Aylett calls it a “cliché” that environmental and economic progress cannot co-exist, citing a number of cities where jobs and growth have derived from climate change efforts. Portland, Oregon, he observes, developed incentives, training, and regulations to help sustainable construction firms grow, while a pilot program called Clean Energy Works Portland employed 400 workers to reduce home energy use, reducing carbon emissions by 1,400 metric tons annually.

Urban planners in Alberta, as Aylett notes, have studied the cost savings associated with limiting metropolitan sprawl and concluded that denser development could save $ 11 billion in capital costs over the next 60 years, and $ 130 million in annual maintenance. But most cities, he suggests, have simply not yet identified ways to link climate planning and economic development in the first place.

“It isn’t so much that it’s hard to reconcile economic and environmental priorities,” Aylett says. “It’s that we’re not trying.”

Regional Differences Remain

The new report is a companion to a survey conducted in 2012. This year’s results revealed continuing regional disparities in urban climate planning. Compared with the global average of 75 percent, U.S. cities lag in planning for both mitigation and adaptation, with just 58 percent of cities addressing both. This echoes the 2012 survey, which revealed that a smaller portion of U.S. cities were doing basic climate change planning, compared with those in other regions – 59 percent in the U.S., for instance, compared with 95 percent in Latin America.

Globally, 63 percent of cities say they have between one and five employees dedicated to climate change planning; North American cities are most likely to have just one staff member focused on the topic. As the report’s executive summary notes, “A lack of funding to hire sufficient staff to work on climate change is a significant challenge for 67 percent of cities.”

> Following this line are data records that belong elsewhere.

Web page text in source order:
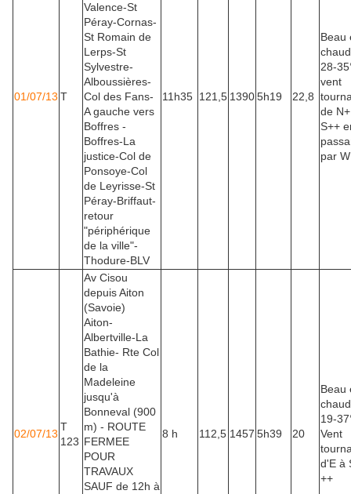
01/07/13 T
Valence-St
Péray-Cornas-
St Romain de
Lerps-St
Sylvestre-
Alboussières-
Col des Fans-
A gauche vers
Boffres -
Boffres-La
justice-Col de
Ponsoye-Col
de Leyrisse-St
Péray-Briffaut-
retour
"périphérique
de la ville"-
Thodure-BLV
11h35 121,5 13905h19 22,8
Beau
chaud
28-
vent
de
S++
par W
02/07/13
T
123
Av Cisou
depuis Aiton
(Savoie)
Aiton-
Albertville-La
Bathie- Rte Col
de la
Madeleine
jusqu'à
Bonneval (900
m) - ROUTE
FERMEE
POUR
TRAVAUX
SAUF de 12h à
8 h 112,5 1457 5h39 20
Beau
chaud
19-
Vent
d'E à
++

On a different note, about 85 percent of cities have conducted an inventory of local greenhouse gas emissions, and 15 percent, as part of that effort, have tried to track the emissions that stem from goods and services consumed within that city. As Aylett points out, “Beginning to address these upstream emissions is crucial if cities are really going to help bring down global emissions.”

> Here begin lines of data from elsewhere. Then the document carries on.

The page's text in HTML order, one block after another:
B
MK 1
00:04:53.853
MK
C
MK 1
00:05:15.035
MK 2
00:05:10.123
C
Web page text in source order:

The results also reveal that local industries and businesses are relatively disengaged with urban responses to climate change: About 25 percent of cities say that local businesses have been crucial to creating and implementing their climate mitigation plans, whereas 48 percent of cities report that local civil-society groups, such as non-profits or other organizations, have been involved in climate planning.

The survey is a collaboration between DUSP and ICLEI, the world’s largest association of cities. The report was released in conjunction with an ICLEI-backed conference on urban planning, held in Bonn, Germany. To conduct the survey, questionnaires were sent to officials in more than 700 cities worldwide, with 48 percent of them responding to a set of 69 queries.

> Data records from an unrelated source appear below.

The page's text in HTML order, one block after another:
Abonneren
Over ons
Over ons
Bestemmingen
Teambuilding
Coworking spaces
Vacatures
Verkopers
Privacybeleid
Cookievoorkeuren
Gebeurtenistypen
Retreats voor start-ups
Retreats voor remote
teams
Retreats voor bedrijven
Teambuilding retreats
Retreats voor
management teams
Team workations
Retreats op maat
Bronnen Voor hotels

Other scholars believe the UCGS results are valuable. John Robinson, a professor of geography at the University of British Columbia, calls the survey “extremely important and extremely useful.” In particular, Robinson says, an “important issue raised by this work is what the connection is between framing these responses in terms of climate change and framing them in terms of broader conceptual frameworks, such as sustainability.” Promoting the general idea of sustainable development in urban areas, he adds, may be “most helpful in mainstreaming climate policy.”

 

The full report can be found at www.urbanclimatesurvey.com.